Adding a column to a pandas dataframe is simple - you just use the name of the dataframe followed by the name of the new column in single quotes within square brackets. In this case, we will create the new column and assign the calculated concentration values to that column.

samples_df['ProtConc'] = protein_conc
samples_df
Sample # A-595 ProtConc
0 1 0.183 0.065213
1 2 0.682 0.655447
2 3 0.759 0.746525
3 4 1.340 1.433750
4 5 0.935 0.954703
5 6 1.013 1.046964

Eliminating values outside the calibration curve (optional)

Notice that the calculations cover all absorbance values - python went through each row of the dataframe.

There is one more issue we can address - the absorbance value for two of the unknown samples were outside the absorbance values of the standards. Therefore, these concentrations are not experimentally valid and should be reported as being “Out of Range”.

We can make this change in the dataframe by using loc to look sequentially at the rows in the dataframe. The syntax here tells python to work with the samples_df dataframe, look at one row at a time (loc), perform a conditional analysis of the A\(_{595}\) value on that row, and change the value for ProtConc to NaN if the A\(_{595}\) < 0.285 (the value for the lowest standard) or A\(_{595}\) > 1.118 (the value for the highest standard).

np.nan is a NumPy function that results in a value of NaN (for not a number) as the output. This is typically used when there is no value in a cell, but it still preserves the datatype in that cell as a float. This is preferred to using a string such as ‘Out of Range’ which would change the datatype for those cells in the column to a string.

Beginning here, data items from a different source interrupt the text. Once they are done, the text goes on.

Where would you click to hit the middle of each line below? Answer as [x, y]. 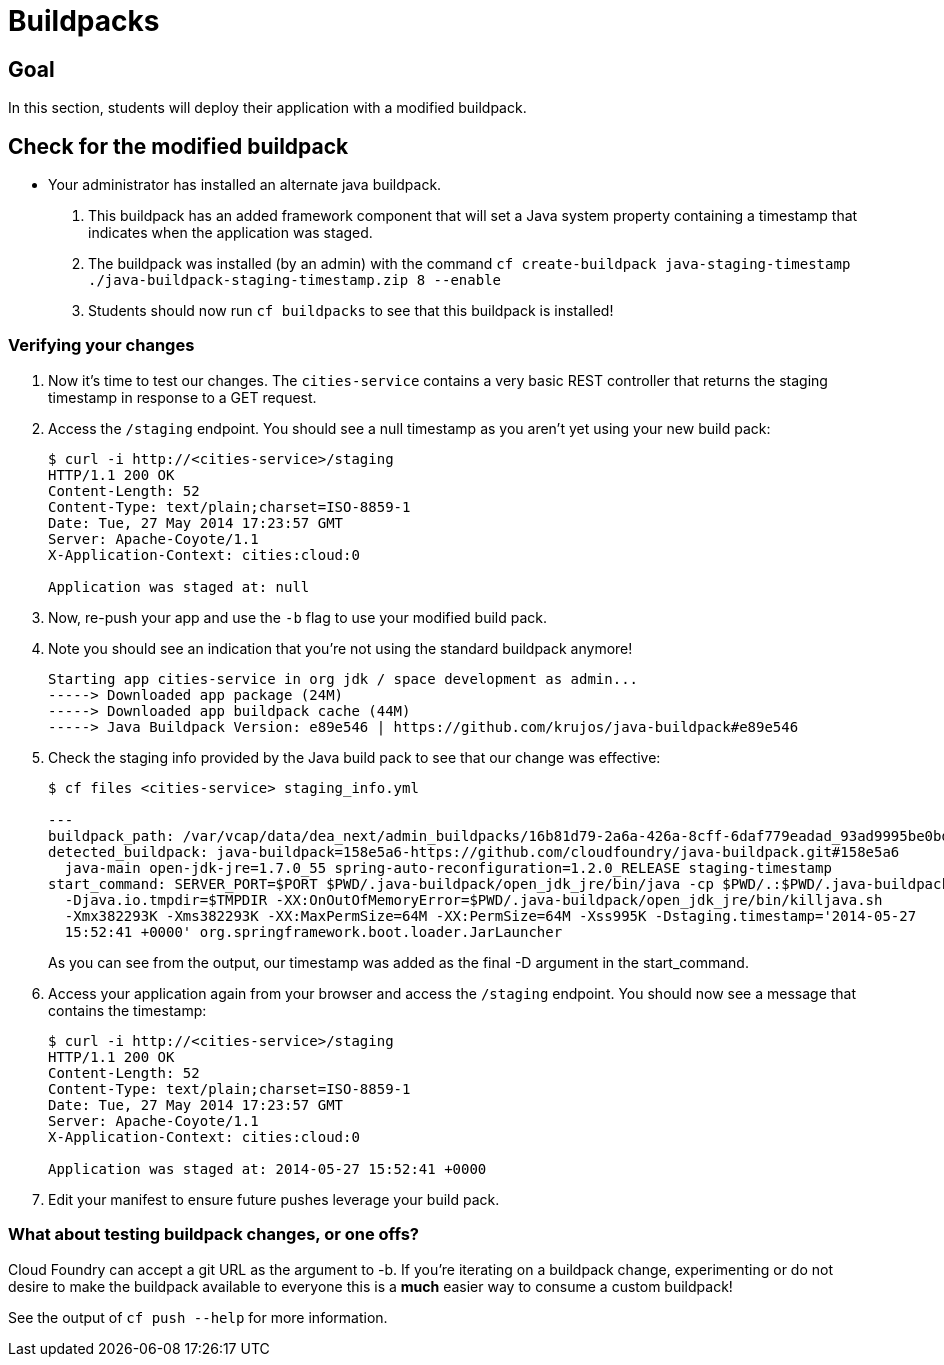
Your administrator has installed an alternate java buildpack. [245, 185]
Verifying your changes [101, 345]
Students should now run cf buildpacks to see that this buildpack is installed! [351, 311]
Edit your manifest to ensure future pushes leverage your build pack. [274, 1199]
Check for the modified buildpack [178, 146]
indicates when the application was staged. [230, 233]
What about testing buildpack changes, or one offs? [213, 1234]
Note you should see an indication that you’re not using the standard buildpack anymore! [340, 648]
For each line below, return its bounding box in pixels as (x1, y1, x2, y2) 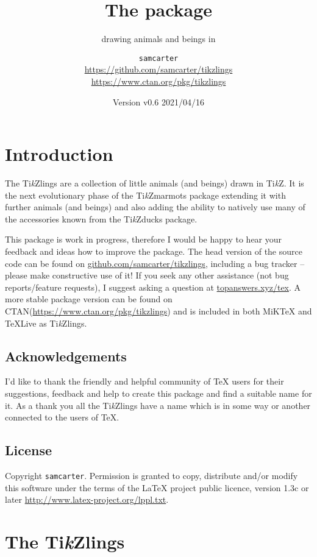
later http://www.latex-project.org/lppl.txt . (5, 493, 169, 506)
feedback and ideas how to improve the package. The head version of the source (5, 245, 302, 258)
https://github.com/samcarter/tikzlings (84, 63, 233, 76)
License (5, 441, 52, 459)
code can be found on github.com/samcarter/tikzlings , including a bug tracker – (5, 257, 305, 269)
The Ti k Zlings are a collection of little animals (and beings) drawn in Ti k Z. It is (5, 177, 304, 190)
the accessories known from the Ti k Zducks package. (5, 212, 198, 225)
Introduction (5, 141, 113, 166)
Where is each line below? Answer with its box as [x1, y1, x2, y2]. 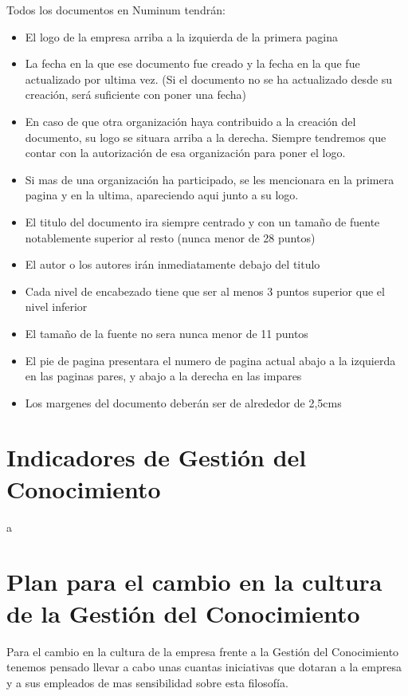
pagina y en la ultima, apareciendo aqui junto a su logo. [25, 187, 299, 203]
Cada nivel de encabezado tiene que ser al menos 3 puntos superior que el [25, 282, 385, 299]
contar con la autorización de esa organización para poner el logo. [25, 144, 346, 161]
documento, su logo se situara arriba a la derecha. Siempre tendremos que [25, 128, 386, 145]
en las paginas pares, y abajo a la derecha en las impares [25, 368, 302, 384]
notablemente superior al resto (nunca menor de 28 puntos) [25, 229, 316, 246]
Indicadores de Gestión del [6, 441, 307, 474]
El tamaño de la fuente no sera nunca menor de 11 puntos [25, 324, 308, 341]
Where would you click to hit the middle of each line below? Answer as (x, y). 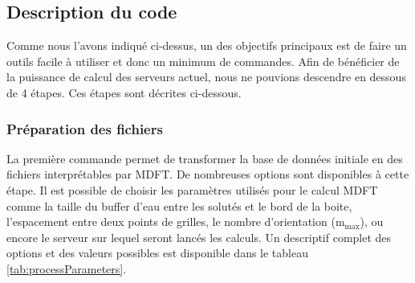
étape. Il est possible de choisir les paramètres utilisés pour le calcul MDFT (192, 189)
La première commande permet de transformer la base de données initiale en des (205, 158)
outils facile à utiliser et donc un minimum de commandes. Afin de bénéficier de (203, 61)
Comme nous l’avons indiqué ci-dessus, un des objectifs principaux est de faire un (207, 45)
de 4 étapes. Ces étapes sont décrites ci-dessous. (124, 92)
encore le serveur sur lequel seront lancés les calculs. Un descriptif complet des (199, 237)
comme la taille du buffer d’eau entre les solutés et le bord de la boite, (179, 205)
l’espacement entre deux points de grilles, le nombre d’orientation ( (171, 221)
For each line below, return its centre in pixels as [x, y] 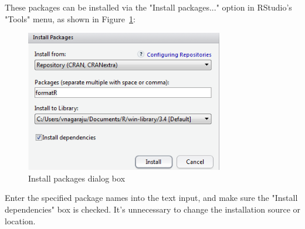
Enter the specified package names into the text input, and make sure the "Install [151, 198]
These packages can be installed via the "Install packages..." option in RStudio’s [148, 7]
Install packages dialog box [77, 178]
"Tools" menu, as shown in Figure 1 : [70, 18]
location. [20, 221]
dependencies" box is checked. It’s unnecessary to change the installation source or [153, 209]
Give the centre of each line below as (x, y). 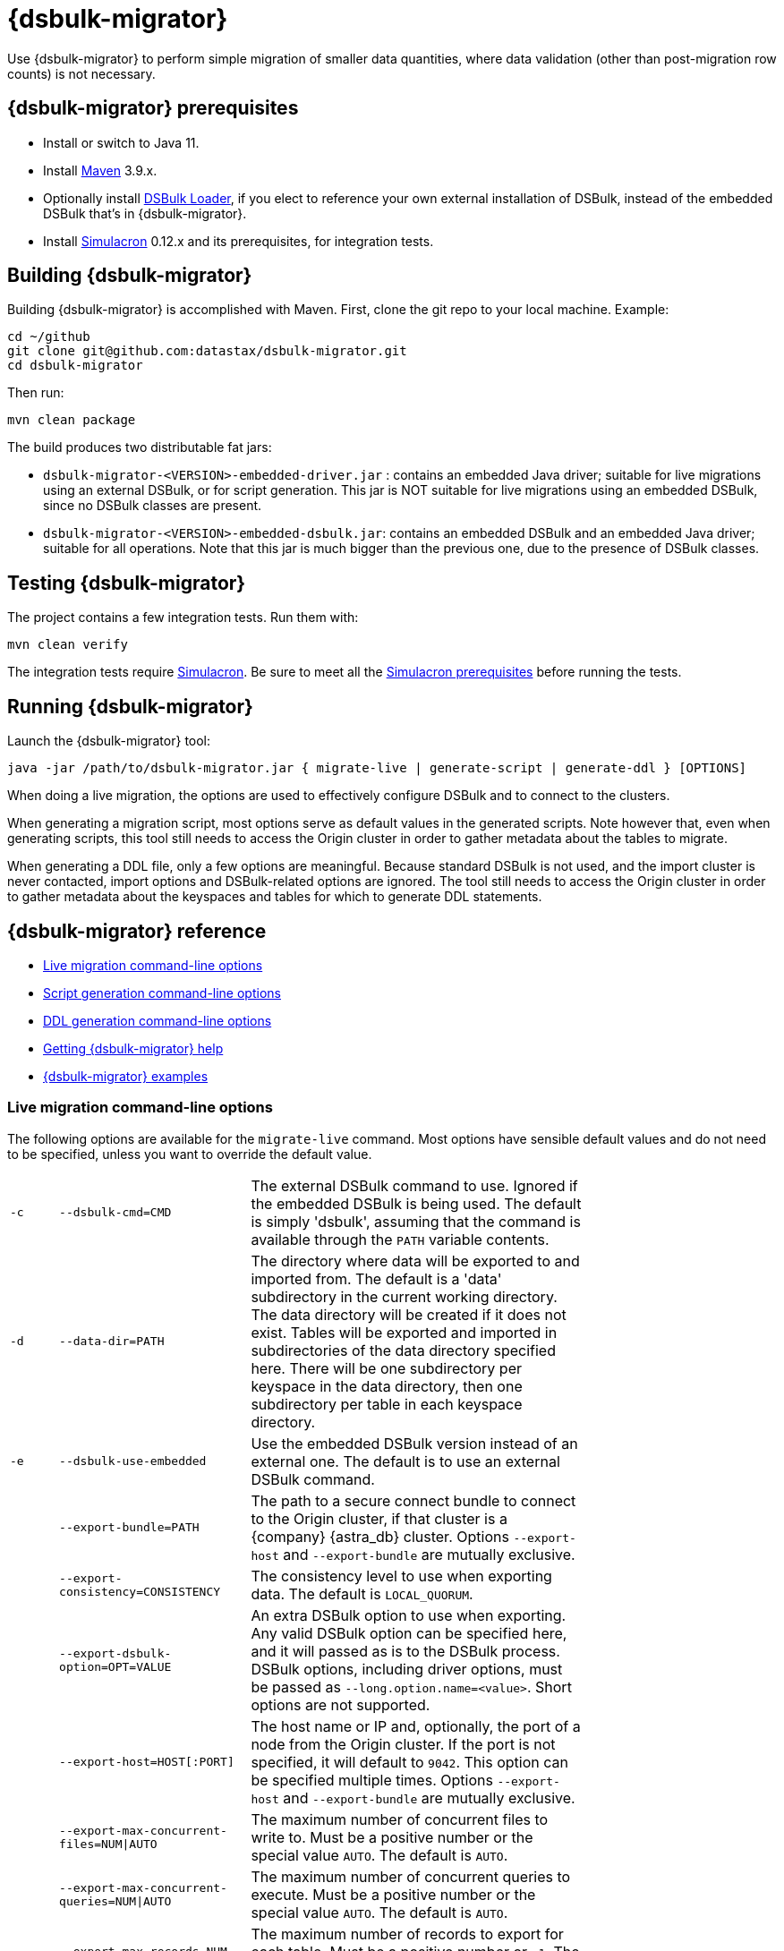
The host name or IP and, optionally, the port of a (416, 1726)
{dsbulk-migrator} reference (137, 931)
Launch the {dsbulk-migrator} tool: (109, 741)
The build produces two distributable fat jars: (140, 447)
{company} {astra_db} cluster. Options (380, 1536)
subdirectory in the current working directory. (404, 1296)
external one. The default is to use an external (405, 1461)
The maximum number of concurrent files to (400, 1819)
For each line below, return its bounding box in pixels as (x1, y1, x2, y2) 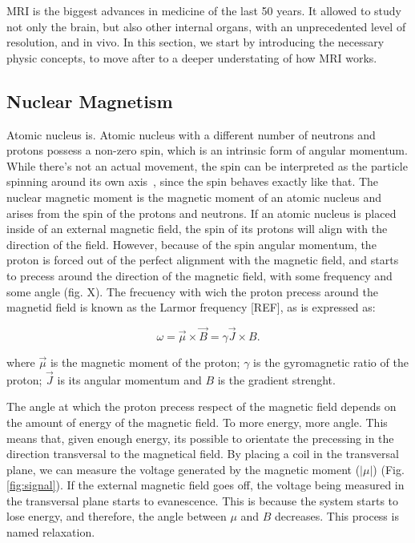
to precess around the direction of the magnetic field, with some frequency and (6, 267, 393, 284)
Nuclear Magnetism (6, 88, 173, 113)
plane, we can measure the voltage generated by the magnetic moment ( (6, 461, 361, 477)
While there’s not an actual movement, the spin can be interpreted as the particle (6, 157, 408, 174)
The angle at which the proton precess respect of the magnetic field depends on (6, 398, 397, 415)
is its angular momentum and (57, 371, 202, 388)
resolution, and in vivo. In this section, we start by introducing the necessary (6, 34, 385, 50)
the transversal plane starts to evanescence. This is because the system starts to (6, 492, 399, 509)

samples_df.loc[samples_df['A-595'] < 0.285, 'ProtConc'] = np.nan
samples_df.loc[samples_df['A-595'] > 1.118, 'ProtConc'] = np.nan
samples_df
Sample # A-595 ProtConc
0 1 0.183 NaN
1 2 0.682 0.655447
2 3 0.759 0.746525
3 4 1.340 NaN
4 5 0.935 0.954703
5 6 1.013 1.046964

Optional: Rather than hard-coding the minimum and maximum values for the calibration curve, we could also do this programmatically with the .min() and .max() functions.

samples_df.loc[samples_df['A-595'] < results_df['A-595'].min(), 'ProtConc'] = np.nan
samples_df.loc[samples_df['A-595'] > results_df['A-595'].max(), 'ProtConc'] = np.nan

Exercise

Now that you have completed a simple linear regression exercise with protein assay data, here is a problem with a slightly larger dataset, taken from a ground water survey of wells in Texas, kindly provided by Houghton-Mifflin. Using the skills you have learned with pandas and SciPy, get the linear regression statistics for the relationship between pH (dependent variable) and bicarbonate levels (ppm in well water in Texas; independent variable). The data are available in the file, Ground_water.csv in the data folder. Once complete, your output should look like this:

Slope = -0.0030521595419827677
Intercept = 8.097595134597833
R-squared = 0.1152673937227531
P value = 0.04948248037131796
Standard error = 0.0014948066523110296

The next cell is just to show that the solution to the exercise works.